Where an entry below contains an image, skip the image and reproduce the rest exactly.

= Beginning of Section =

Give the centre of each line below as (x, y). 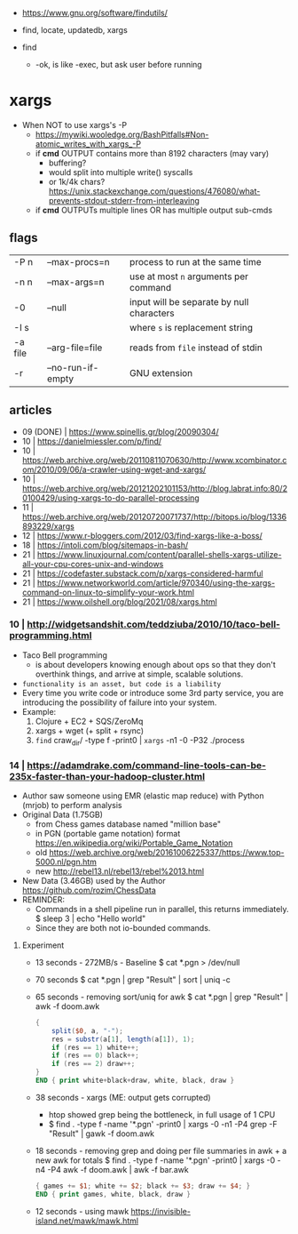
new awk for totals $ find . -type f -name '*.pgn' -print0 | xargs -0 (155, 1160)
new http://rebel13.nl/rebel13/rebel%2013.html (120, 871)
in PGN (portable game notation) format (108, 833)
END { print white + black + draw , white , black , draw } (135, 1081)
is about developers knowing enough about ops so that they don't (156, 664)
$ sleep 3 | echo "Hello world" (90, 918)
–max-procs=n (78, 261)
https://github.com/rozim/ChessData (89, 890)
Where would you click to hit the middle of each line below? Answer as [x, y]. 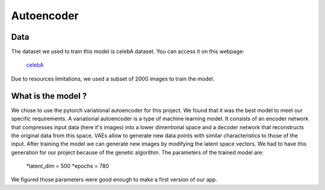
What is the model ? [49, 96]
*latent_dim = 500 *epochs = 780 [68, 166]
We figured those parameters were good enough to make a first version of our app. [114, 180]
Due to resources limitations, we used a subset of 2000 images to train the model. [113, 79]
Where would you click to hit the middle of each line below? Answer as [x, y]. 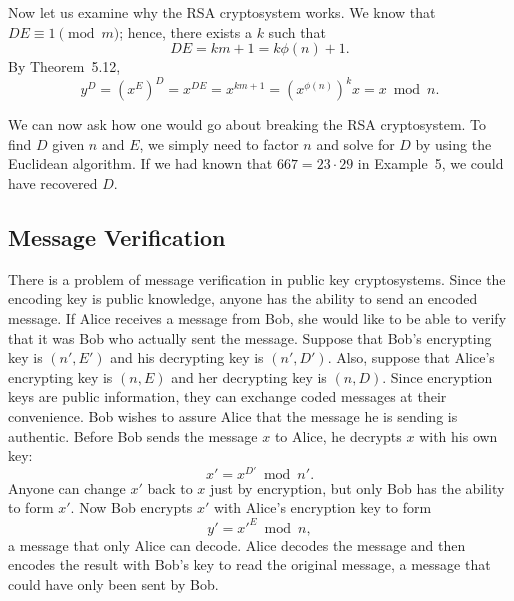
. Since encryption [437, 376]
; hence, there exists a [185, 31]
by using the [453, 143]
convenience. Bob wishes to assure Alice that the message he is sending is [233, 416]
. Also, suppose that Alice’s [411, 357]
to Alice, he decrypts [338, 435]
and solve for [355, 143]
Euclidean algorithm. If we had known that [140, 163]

= End of Section =

EXPECTED OUTPUT -
Give the centre of each line below as (x, y). 
new awk for totals $ find . -type f -name '*.pgn' -print0 | xargs -0 (155, 1160)
new http://rebel13.nl/rebel13/rebel%2013.html (120, 871)
in PGN (portable game notation) format (108, 833)
END { print white + black + draw , white , black , draw } (135, 1081)
is about developers knowing enough about ops so that they don't (156, 664)
$ sleep 3 | echo "Hello world" (90, 918)
–max-procs=n (78, 261)
https://github.com/rozim/ChessData (89, 890)
Where would you click to hit the middle of each line below? Answer as [x, y]. 
What is the model ? [49, 96]
*latent_dim = 500 *epochs = 780 [68, 166]
We figured those parameters were good enough to make a first version of our app. [114, 180]
Due to resources limitations, we used a subset of 2000 images to train the model. [113, 79]
Where would you click to hit the middle of each line below? Answer as [x, y]. 
. Since encryption [437, 376]
; hence, there exists a [185, 31]
by using the [453, 143]
convenience. Bob wishes to assure Alice that the message he is sending is [233, 416]
. Also, suppose that Alice’s [411, 357]
to Alice, he decrypts [338, 435]
and solve for [355, 143]
Euclidean algorithm. If we had known that [140, 163]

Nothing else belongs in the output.